Conclusion: In the above, evidence was given of the tension between novice and expert practices. In particular:
• the expert appeared capable of distinguishing between different approaches to a proof relevant to the notion of derivative and of expressing a preference for a proof via first principles (via using the binomial theorem), as opposed to a proof by mathematical induction, on historicoepistemological grounds.
• the novices appeared alerted to the dangers of not clarifying the foundations of their proofs but in practice they turned out to be confused and weak in doing so. Especially one student expressed concern with 'assuming limits'.
• the novices generalised the finite case of lim(a+b+c)=lima+limb+limc into limS=Slim which is actually a double limit, thus disregarding unconsciously the conditions for the exchange of limits.
• the novices acted with suspicion and hesitation towards the tutor's request to consider the limited validity of the theorem via a counterexample:
- one of the students objected to considering the cases where the theorem does not hold since it holds in the particular case of the Episode (CD7.2)
- the other student negotiated his right to use elliptic arguments (a common professional practice).

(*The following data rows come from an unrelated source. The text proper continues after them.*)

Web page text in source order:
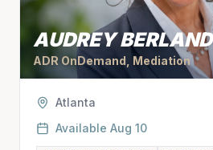
AUDREY BERLAND
ADR OnDemand, Mediation
Atlanta
Available Aug 10
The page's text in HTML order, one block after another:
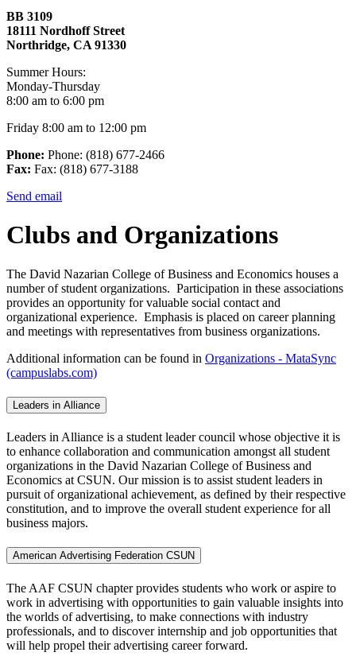
BB 3109
18111 Nordhoff Street
Northridge, CA 91330
Summer Hours:
Monday-Thursday
8:00 am to 6:00 pm
Friday 8:00 am to 12:00 pm
Phone: Phone: (818) 677-2466
Fax: Fax: (818) 677-3188
Send email
Clubs and Organizations
The David Nazarian College of Business and Economics houses a
number of student organizations. Participation in these associations
provides an opportunity for valuable social contact and
organizational experience. Emphasis is placed on career planning
and meetings with representatives from business organizations.
Additional information can be found in Organizations - MataSync
(campuslabs.com)
Leaders in Alliance
Leaders in Alliance is a student leader council whose objective it is
to enhance collaboration and communication amongst all student
organizations in the David Nazarian College of Business and
Economics at CSUN. Our mission is to assist student leaders in
pursuit of organizational achievement, as defined by their respective
constitution, and to improve the overall student experience for all
business majors.
American Advertising Federation CSUN
The AAF CSUN chapter provides students who work or aspire to
work in advertising with opportunities to gain valuable insights into
the worlds of advertising, to make connections with industry
professionals, and to discover internship and job opportunities that
will help propel their advertising career forward.
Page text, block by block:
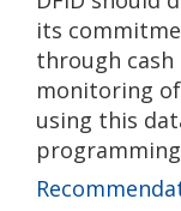
its
through
monitoring
using this
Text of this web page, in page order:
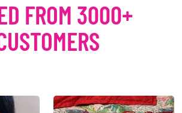
FROM 3000+
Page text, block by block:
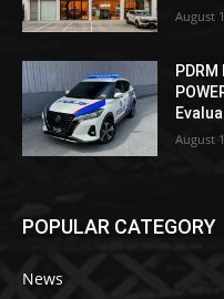
August
August
POPULAR CATEGORY
News
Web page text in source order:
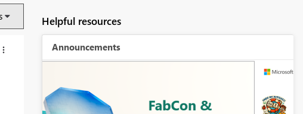
Helpful resources
Announcements
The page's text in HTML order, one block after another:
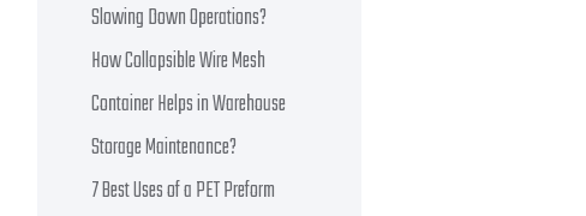
Slowing Down Operations?
How Collapsible Wire Mesh
Container Helps in Warehouse
Storage Maintenance?
7 Best Uses of a PET Preform
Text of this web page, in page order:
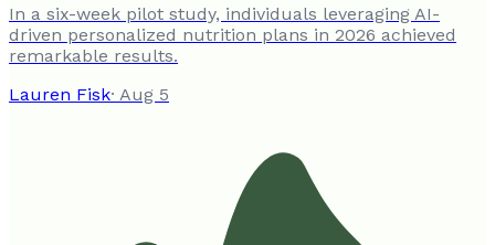
In a six-week pilot study, individuals leveraging AI-
driven personalized nutrition plans in 2026 achieved
remarkable results.
Lauren Fisk· Aug 5
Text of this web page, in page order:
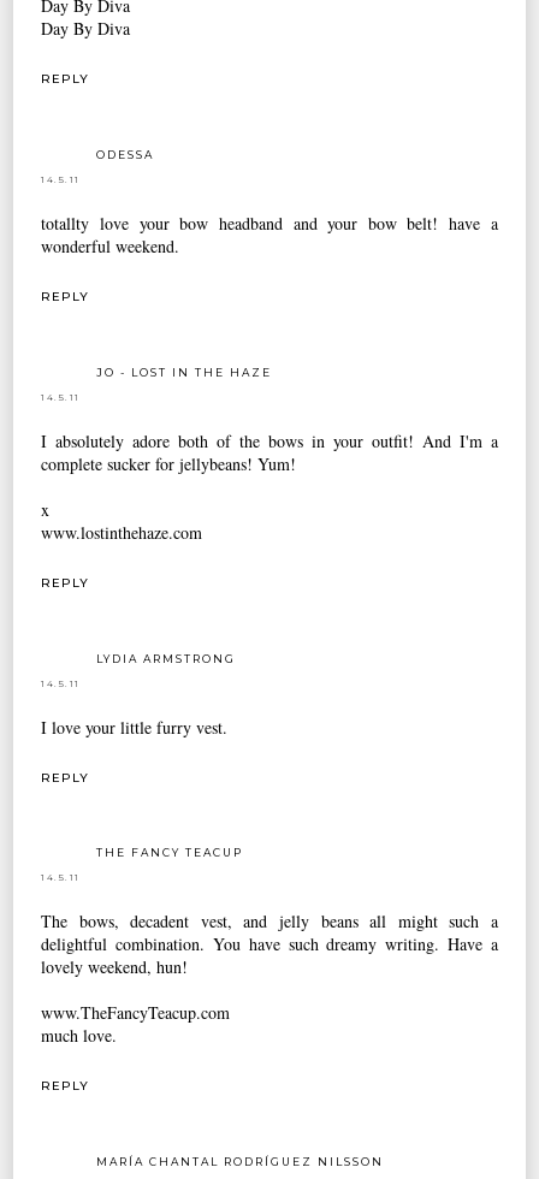
Day By Diva
Day By Diva
REPLY
ODESSA
14.5.11
totallty love your bow headband and your bow belt! have a
wonderful weekend.
REPLY
JO - LOST IN THE HAZE
14.5.11
I absolutely adore both of the bows in your outfit! And I'm a
complete sucker for jellybeans! Yum!
x
www.lostinthehaze.com
REPLY
LYDIA ARMSTRONG
14.5.11
I love your little furry vest.
REPLY
THE FANCY TEACUP
14.5.11
The bows, decadent vest, and jelly beans all might such a
delightful combination. You have such dreamy writing. Have a
lovely weekend, hun!
www.TheFancyTeacup.com
much love.
REPLY
MARÍA CHANTAL RODRÍGUEZ NILSSON
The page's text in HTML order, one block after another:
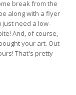
break from the
along with a flyer
just need a low-
And, of course,
your art. Out
That's pretty
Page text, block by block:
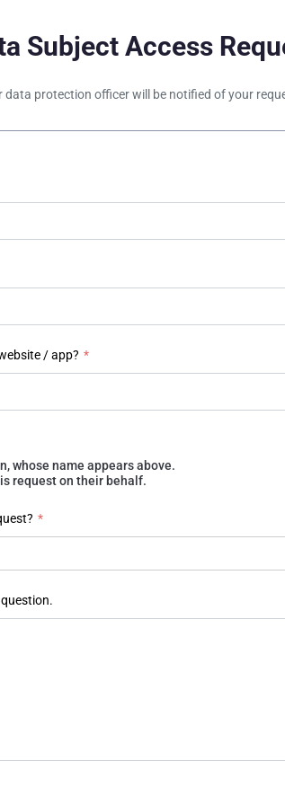
Subject Access
protection officer will be notified of your
/ app? *
whose name appears above.
request on their behalf.
*
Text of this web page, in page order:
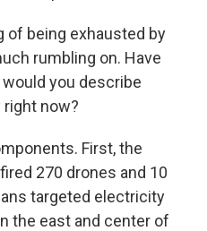
of being exhausted by
rumbling on. Have
you describe
now?
First, the
270 drones and 10
targeted electricity
the east and center of
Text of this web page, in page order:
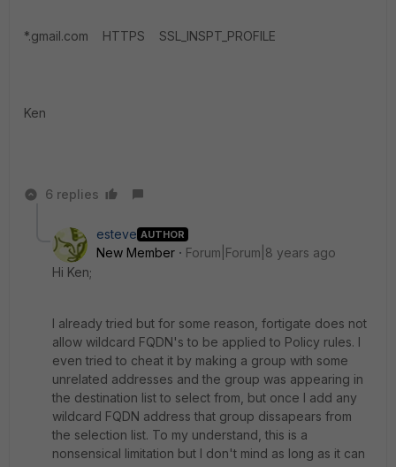
*.gmail.com HTTPS SSL_INSPT_PROFILE
Ken
6 replies
esteve AUTHOR
New Member
Forum|Forum|8 years ago
Hi Ken;
I already tried but for some reason, fortigate does not
allow wildcard FQDN's to be applied to Policy rules. I
even tried to cheat it by making a group with some
unrelated addresses and the group was appearing in
the destination list to select from, but once I add any
wildcard FQDN address that group dissapears from
the selection list. To my understand, this is a
nonsensical limitation but I don't mind as long as it can
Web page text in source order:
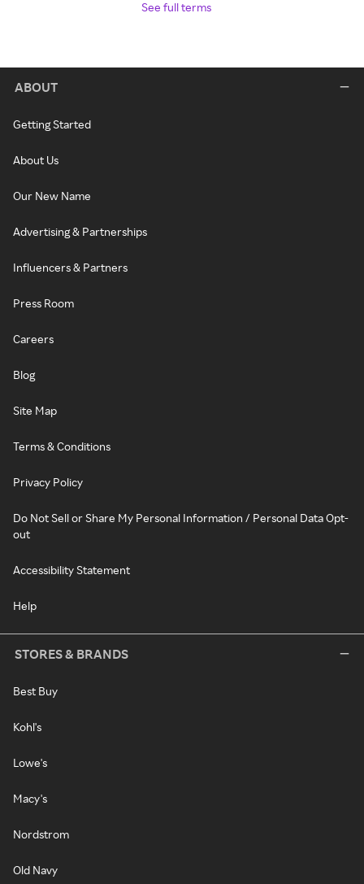
See full terms
ABOUT
Getting Started
About Us
Our New Name
Advertising & Partnerships
Influencers & Partners
Press Room
Careers
Blog
Site Map
Terms & Conditions
Privacy Policy
Do Not Sell or Share My Personal Information / Personal Data Opt-
out
Accessibility Statement
Help
STORES & BRANDS
Best Buy
Kohl's
Lowe's
Macy's
Nordstrom
Old Navy
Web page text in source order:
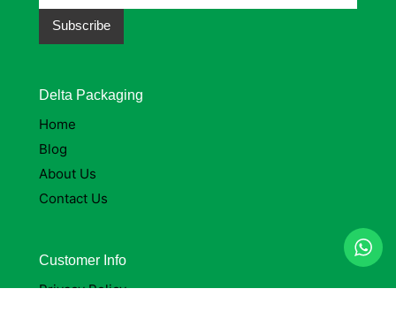
Subscribe
Delta Packaging
Home
Blog
About Us
Contact Us
Customer Info
Privacy Policy
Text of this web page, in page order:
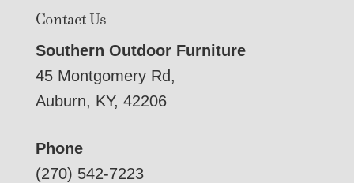
Contact Us
Southern Outdoor Furniture
45 Montgomery Rd,
Auburn, KY, 42206
Phone
(270) 542-7223
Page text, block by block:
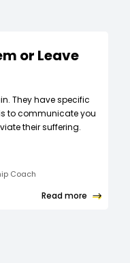
or Leave
They have specific
to communicate you
their suffering.
Coach
Read more
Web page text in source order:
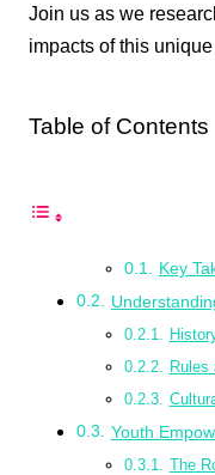
Join us as we
impacts of this
Table of Contents
Key
Rules
Youth
The
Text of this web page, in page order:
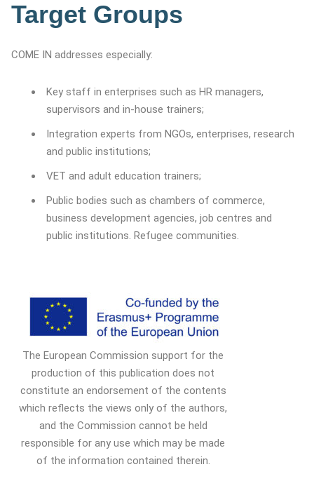
Target Groups
COME IN addresses especially:
Key staff in enterprises such as HR managers,
supervisors and in-house trainers;
Integration experts from NGOs, enterprises, research
and public institutions;
VET and adult education trainers;
Public bodies such as chambers of commerce,
business development agencies, job centres and
public institutions. Refugee communities.
The European Commission support for the
production of this publication does not
constitute an endorsement of the contents
which reflects the views only of the authors,
and the Commission cannot be held
responsible for any use which may be made
of the information contained therein.
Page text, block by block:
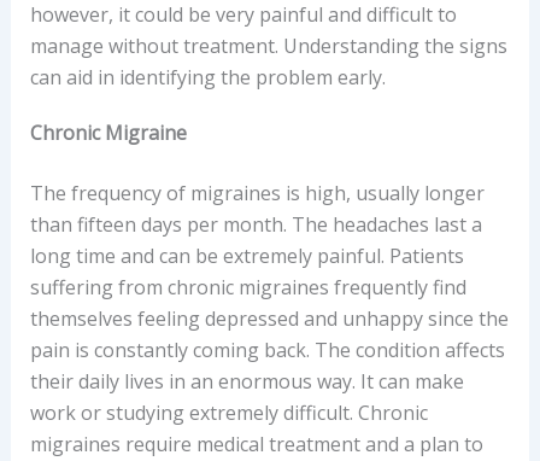
however, it could be very painful and difficult to
manage without treatment. Understanding the signs
can aid in identifying the problem early.
Chronic Migraine
The frequency of migraines is high, usually longer
than fifteen days per month. The headaches last a
long time and can be extremely painful. Patients
suffering from chronic migraines frequently find
themselves feeling depressed and unhappy since the
pain is constantly coming back. The condition affects
their daily lives in an enormous way. It can make
work or studying extremely difficult. Chronic
migraines require medical treatment and a plan to
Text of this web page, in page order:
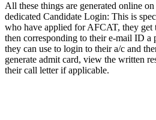
All these things are generated online
dedicated Candidate Login: This is
who have applied for AFCAT, they
then corresponding to their e-mail ID a
they can use to login to their a/c and
generate admit card, view the written
their call letter if applicable.
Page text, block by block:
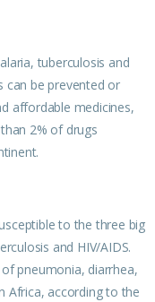
tuberculosis and
can be prevented or
affordable medicines,
2% of drugs
to the three big
and HIV/AIDS.
pneumonia, diarrhea,
Africa, according to the
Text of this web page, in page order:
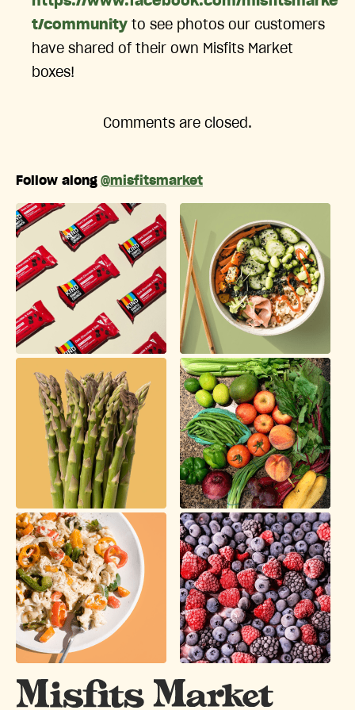
t/community to see photos our customers
have shared of their own Misfits Market
boxes!
Comments are closed.
Follow along @misfitsmarket
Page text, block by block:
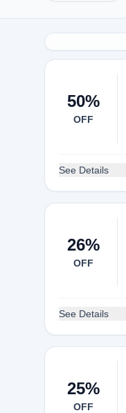
50%
OFF
See Details
26%
OFF
See Details
25%
OFF
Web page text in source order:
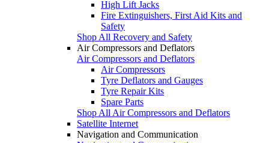
High Lift Jacks
Fire Extinguishers, First Aid Kits and
Safety
Shop All Recovery and Safety
Air Compressors and Deflators
Air Compressors and Deflators
Air Compressors
Tyre Deflators and Gauges
Tyre Repair Kits
Spare Parts
Shop All Air Compressors and Deflators
Satellite Internet
Navigation and Communication

• the expert appears capable of distinguishing between expected practices in different domains: for instance, in applied mathematics, retrospective use of unproved results is allowed as opposed to foundational courses where it is not.
The conflict can be seen as an enculturation process during which the novices learn about certain conditions of the didactical and epistemological contract in common mathematical activity: in the interaction it is revealed that they have been unconsciously assuming the validity of exchanging double limits, using thus a theorem which is yet unproved in the course. What the novices seem to be learning here is that they need to exercise control over their mathematical reasoning in order to avoid subconscious and unjustified decisions and that this skill to control is a characteristic of appropriate mathematical behaviour.